ROW_NUMBER() is the pedantic one. It must assign a unique number to each row, even if the values are identical. It just blindly increments by 1. There is no concept of a tie. This makes it perfect for pagination or just getting a unique identifier for each row in this specific ordering, but terrible for ranking where ties should be acknowledged.
RANK() is the one who plays by the rules of the school exam board. It says, “Boris and Chen are tied for 2nd place. Therefore, the next person, Darya, gets the 4th place.” It leaves a gap. This is the standard way most competitions work.
DENSE_RANK() is the more generous, feel-good version. It says, “Boris and Chen are tied for 2nd. The next distinct value, Darya, gets 3rd place.” No gaps. The ranks remain consecutive. This is useful if you’re, say, assigning grade tiers (A, B, C) and you don’t want a gap in the tier labels.

Which one to use? It’s not about which is “better,” it’s about the business logic. If you’re giving out one “Employee of the Month” prize, you need ROW_NUMBER. If you’re ranking students for a university application where 10 people might be tied for 1st, you probably want RANK. If you’re bucketing customers into consecutive loyalty tiers based on spending, DENSE_RANK might be your pick.

NTILE: For When You Absolutely Need Buckets

NTILE is your go-to for splitting a sorted dataset into a specific number of roughly equal groups. Want quartiles? NTILE(4). Pentiles? NTILE(5). Deciles? You get the idea.

SELECT
  name,
  sales,
  NTILE(4) OVER (ORDER BY sales DESC) as quartile
FROM sales_people;

It tries its best to make the buckets equal, but life is messy. If you have 10 rows and ask for 3 tiles (NTILE(3)), the bucket sizes will be 4, 3, and 3. The function handles the uneven distribution for you; the first bucket will just be slightly larger. It’s a fantastic, simple tool for basic percentile analysis.

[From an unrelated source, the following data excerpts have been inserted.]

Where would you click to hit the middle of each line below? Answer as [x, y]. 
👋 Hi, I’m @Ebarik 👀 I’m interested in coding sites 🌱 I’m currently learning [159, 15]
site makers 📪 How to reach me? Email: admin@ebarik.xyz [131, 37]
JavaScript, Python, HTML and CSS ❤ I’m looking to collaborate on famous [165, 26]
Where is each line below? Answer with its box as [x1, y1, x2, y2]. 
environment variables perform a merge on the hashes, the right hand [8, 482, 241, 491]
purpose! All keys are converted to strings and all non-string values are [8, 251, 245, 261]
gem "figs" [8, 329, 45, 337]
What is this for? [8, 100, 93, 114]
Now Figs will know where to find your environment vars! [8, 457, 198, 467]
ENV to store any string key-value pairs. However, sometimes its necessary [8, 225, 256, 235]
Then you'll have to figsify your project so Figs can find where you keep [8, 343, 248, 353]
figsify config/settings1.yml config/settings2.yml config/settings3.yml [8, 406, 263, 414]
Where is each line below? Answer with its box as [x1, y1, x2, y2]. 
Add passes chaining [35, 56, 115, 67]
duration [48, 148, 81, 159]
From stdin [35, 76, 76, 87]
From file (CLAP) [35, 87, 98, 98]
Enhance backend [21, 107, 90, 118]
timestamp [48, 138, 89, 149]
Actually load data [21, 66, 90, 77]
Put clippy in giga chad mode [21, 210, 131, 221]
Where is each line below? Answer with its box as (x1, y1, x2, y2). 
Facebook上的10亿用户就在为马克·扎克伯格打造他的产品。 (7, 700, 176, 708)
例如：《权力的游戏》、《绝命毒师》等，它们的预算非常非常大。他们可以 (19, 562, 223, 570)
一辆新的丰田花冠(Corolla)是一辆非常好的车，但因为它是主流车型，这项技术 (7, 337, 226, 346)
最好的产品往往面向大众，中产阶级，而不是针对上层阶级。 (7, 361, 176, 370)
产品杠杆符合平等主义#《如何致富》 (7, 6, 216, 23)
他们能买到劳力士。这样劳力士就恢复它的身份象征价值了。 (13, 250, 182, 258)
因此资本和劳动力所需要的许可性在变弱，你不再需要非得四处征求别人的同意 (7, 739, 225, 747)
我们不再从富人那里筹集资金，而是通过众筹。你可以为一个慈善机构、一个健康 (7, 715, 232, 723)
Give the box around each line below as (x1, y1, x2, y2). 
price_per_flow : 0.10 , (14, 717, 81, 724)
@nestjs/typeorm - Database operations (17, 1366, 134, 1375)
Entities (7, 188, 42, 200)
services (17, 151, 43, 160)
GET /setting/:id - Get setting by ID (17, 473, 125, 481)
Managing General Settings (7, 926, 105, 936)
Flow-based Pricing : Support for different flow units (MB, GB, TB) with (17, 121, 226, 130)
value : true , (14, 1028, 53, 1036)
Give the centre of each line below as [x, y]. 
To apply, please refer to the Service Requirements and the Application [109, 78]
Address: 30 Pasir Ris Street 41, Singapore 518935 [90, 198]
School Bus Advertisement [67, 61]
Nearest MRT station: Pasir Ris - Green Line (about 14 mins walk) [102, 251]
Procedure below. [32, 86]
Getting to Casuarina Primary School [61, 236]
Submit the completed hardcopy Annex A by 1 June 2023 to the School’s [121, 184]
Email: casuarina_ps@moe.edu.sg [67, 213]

The Power of PARTITION BY: Your Secret Weapon

Here’s where we go from “neat trick” to “mind-blowing superpower.” PARTITION BY splits your result set into independent groups before the window function is applied. Each group gets its own window, and the ranking (or numbering, or bucketing) restarts for each partition.

Let’s say our salespeople are divided into regions.

SELECT
  region,
  name,
  sales,
  RANK() OVER (PARTITION BY region ORDER BY sales DESC) as regional_rank
FROM sales_people;

Now your output might be:

region	name	sales	regional_rank
East	Anya	1000	1
East	Chen	900	2
West	Boris	900	1
West	Darya	800	2

Boom. Instead of one global ranking, we now have a separate ranking within each region. Chen is ranked 2nd in the East, and Boris is ranked 1st in the West. This is insanely useful for answering questions like “Who are the top 3 performers in each department?” or “What is the second-most popular product in each category?”

Pitfall Warning: The order of operations matters. PARTITION BY always happens before ORDER BY within the OVER() clause. The database first carves out the partitions, and then it sorts the rows within each partition according to your ORDER BY clause. Get this wrong, and your results will be nonsense. Also, don’t forget that the ORDER BY in your window function is not the same as the ORDER BY for the entire query. You can have one ordering for your ranks and a completely different ordering for your final result set. It’s a common source of confusion until you get used to it.

Mastering PARTITION BY with these ranking functions is the key to moving from writing simple queries to performing deep, multi-layered analysis. It feels a bit like cheating, but I promise, it’s not. It’s just you being smart.